I am wondering just how safe the Safe House of the title really is.

Book Beginnings on Friday

I began reading The Crocodile Bird by Ruth Rendell last night for no reason other than it has been on the top of a pile by my bedside for a while.

It begins well:

 The world began to fall apart at nine in the evening. Not at five when it happened, nor at half-past six when the policemen came and Eve said to go into the little castle and not show herself, but at nine when all was quiet again and it was dark outside.

I had to read on, even though I was falling asleep. It grabbed my attention – what had happened? It must have been something bad, because the policemen came. Who is Eve? Who did she tell to go into the little castle and why? The little castle … what is that? If the thing that happened was so bad, why hadn’t the world begun to fall apart at five? Whatever happened at nine must have been much worse – or was it?

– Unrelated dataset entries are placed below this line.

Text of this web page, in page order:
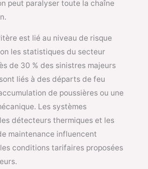
peut paralyser toute la chaîne
est lié au niveau de risque
les statistiques du secteur
de 30 % des sinistres majeurs
liés à des départs de feu
de poussières ou une
Les systèmes
détecteurs thermiques et les
maintenance influencent
conditions tarifaires proposées
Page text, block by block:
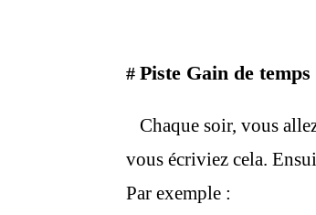
# Piste Gain de
Chaque soir, vous
vous écriviez cela.
Par exemple :
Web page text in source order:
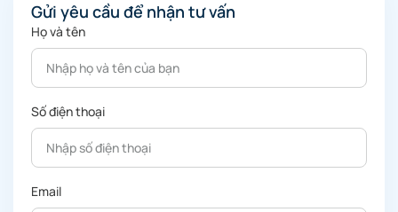
Gửi yêu cầu để nhận tư vấn
Họ và tên
Số điện thoại
Email

This is a Ruth Rendell book, so I expect it to be mysterious and creepy. I’ve read further on and it’s full of secrets that are slowly being revealed and so far I’m enjoying the experience.

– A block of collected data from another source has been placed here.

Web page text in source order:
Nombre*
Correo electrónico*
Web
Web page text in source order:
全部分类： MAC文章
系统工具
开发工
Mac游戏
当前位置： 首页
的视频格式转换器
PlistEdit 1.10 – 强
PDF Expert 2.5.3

Book Beginnings is run by Kathy at A Few More Pages.

How to participate: Share the first line (or two) of the book you are currently reading on your blog or in the comments. Include the title and the author so we know what you’re reading. Then, if you would like, let us know what your first impressions were based on that first line, and let us know if you liked or did not like the sentence. The link-up will be at  every Friday and will be open for the entire week.

Book Beginnings: Westwood by Stella Gibbons

One of the books I’m currently reading is Westwood by Stella Gibbons. It begins:

London was beautiful that summer. In the poor streets the people made an open-air life for themselves under the blue sky as if they were living in a warmer climate. Old men sat on the fallen masonry and smoked their pipes and talked about the war, while women stood patiently in the shops or round the stalls selling large fresh vegetables, ceaselessly talking. (page 1)

Written in 1946 this is set in wartime London, just after the Blitz. In the next paragraphs the ruins of bombed houses are described surrounded by deep pools of water (from the fire-fighters), ducks on the pools, willow-herb growing where houses once stood, foxes raiding gardens, a hawk flying over the city –

London in ruin was beautiful as a city in a dream. (page 2)

I love the way Gibbons sets the scene, showing the effects of war. It’s a novel about ordinary people and what it was like to live then, during the war. I haven’t read much further on and I’m hoping it will live up to its opening.

Book Beginnings on Friday is hosted by Katy at A Few More Pages.